• _EXERCISE INPUT_
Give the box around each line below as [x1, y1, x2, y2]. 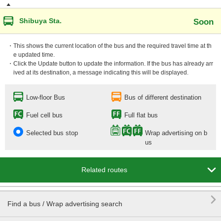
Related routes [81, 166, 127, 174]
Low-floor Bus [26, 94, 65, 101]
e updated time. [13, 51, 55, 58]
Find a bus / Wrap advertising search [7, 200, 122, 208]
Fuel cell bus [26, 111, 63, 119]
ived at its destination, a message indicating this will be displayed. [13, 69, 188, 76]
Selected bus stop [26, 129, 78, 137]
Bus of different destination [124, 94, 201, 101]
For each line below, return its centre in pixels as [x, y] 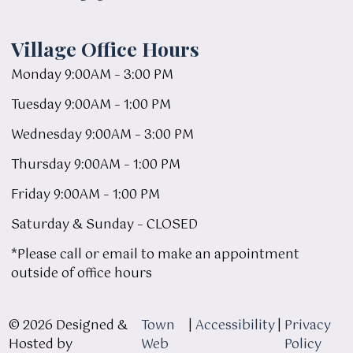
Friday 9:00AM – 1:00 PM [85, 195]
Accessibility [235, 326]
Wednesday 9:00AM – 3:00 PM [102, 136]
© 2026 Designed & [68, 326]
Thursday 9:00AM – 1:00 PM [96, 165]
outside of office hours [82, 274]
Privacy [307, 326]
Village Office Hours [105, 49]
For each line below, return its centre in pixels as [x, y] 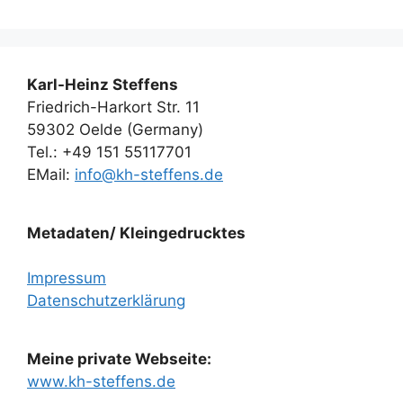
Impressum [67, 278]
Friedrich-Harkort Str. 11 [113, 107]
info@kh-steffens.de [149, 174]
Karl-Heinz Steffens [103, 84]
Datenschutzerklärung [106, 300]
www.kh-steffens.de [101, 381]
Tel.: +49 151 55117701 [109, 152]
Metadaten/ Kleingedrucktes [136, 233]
==
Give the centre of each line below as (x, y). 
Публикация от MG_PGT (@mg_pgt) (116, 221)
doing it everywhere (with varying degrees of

• _WHAT YOU SHOULD DO_
Repeat exactly, and only, the entries from the line with "ived at its" through the line with "info@kh-steffens.de [149, 174]". Pictures are skipped.

• _FINISHED TASK_
ived at its destination, a message indicating this will be displayed. [13, 69, 188, 76]
Selected bus stop [26, 129, 78, 137]
Bus of different destination [124, 94, 201, 101]
For each line below, return its centre in pixels as [x, y] 
Friday 9:00AM – 1:00 PM [85, 195]
Accessibility [235, 326]
Wednesday 9:00AM – 3:00 PM [102, 136]
© 2026 Designed & [68, 326]
Thursday 9:00AM – 1:00 PM [96, 165]
outside of office hours [82, 274]
Privacy [307, 326]
Village Office Hours [105, 49]
For each line below, return its centre in pixels as [x, y] 
Impressum [67, 278]
Friedrich-Harkort Str. 11 [113, 107]
info@kh-steffens.de [149, 174]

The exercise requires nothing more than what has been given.